La convention collective applicable à la relation de travail est celle des entreprises de propreté.
La société Air hygiène power compte plus de 10 salariés.
Par courrier du 16 septembre 2019, l'employeur a notifié à M. [N] [V] un avertissement.
A l'issue d'un entretien préalable intervenu le 24 septembre 2019, le salarié a fait l'objet d'une mise à pied disciplinaire du 9 octobre au 10 octobre 2019 inclus.
Le 10 février 2020, il s'est vu notifier un nouvel avertissement.
M. [N] [V] a été placé en arrêt de travail du 4 février au 30 avril 2020.
Par courrier du 17 juin 2020, il a été convoqué à un entretien préalable fixé au 26 juin 2020 en vue d'un éventuel licenciement avec mise à pied à titre conservatoire. Par courrier du 29 juin 2020, M. [N] [V] a reçu une nouvelle convocation à un entretien préalable assortie d'une mise à pied, fixé au 7 juillet 2020. Le 9 juillet 2020, le salarié s'est vu notifier son licenciement pour faute grave, par lettre ainsi libellée :
« Monsieur [N] [V],
Faisant suite à votre entretien préalable du 07/07/2020 à 14 heures, nous vous informons que nous avons décidé de vous licencier pour les motifs exposés ci-après.
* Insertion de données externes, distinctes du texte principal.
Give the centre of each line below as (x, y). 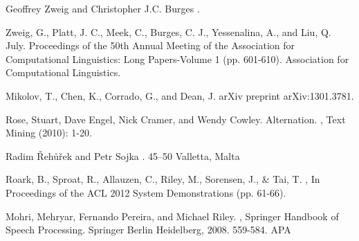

Nous vous rappelons que vous avez été embauché par la société AIR HYGIENE POWER le 08/06/2015 en contrat à durée indéterminée en qualité d'AGENT DE SERVICE.
Nous avons eu à regretter de votre part les faits suivants :
Nous constatons que vous n'avez nullement agi comme un salarié fiable et loyal alors que nous attendions de votre part une entière collaboration. En effet, nous avons constaté un manque d'implication et un non-respect du règlement intérieur tels que :
31/12/2019 au 12/01/2020 - vous avez utilisé le véhicule de la société sans l'autorisation préalable de la hiérarchie, et ce durant vos congés. Vous avez en effet effectué près de 600 km aux frais de la société !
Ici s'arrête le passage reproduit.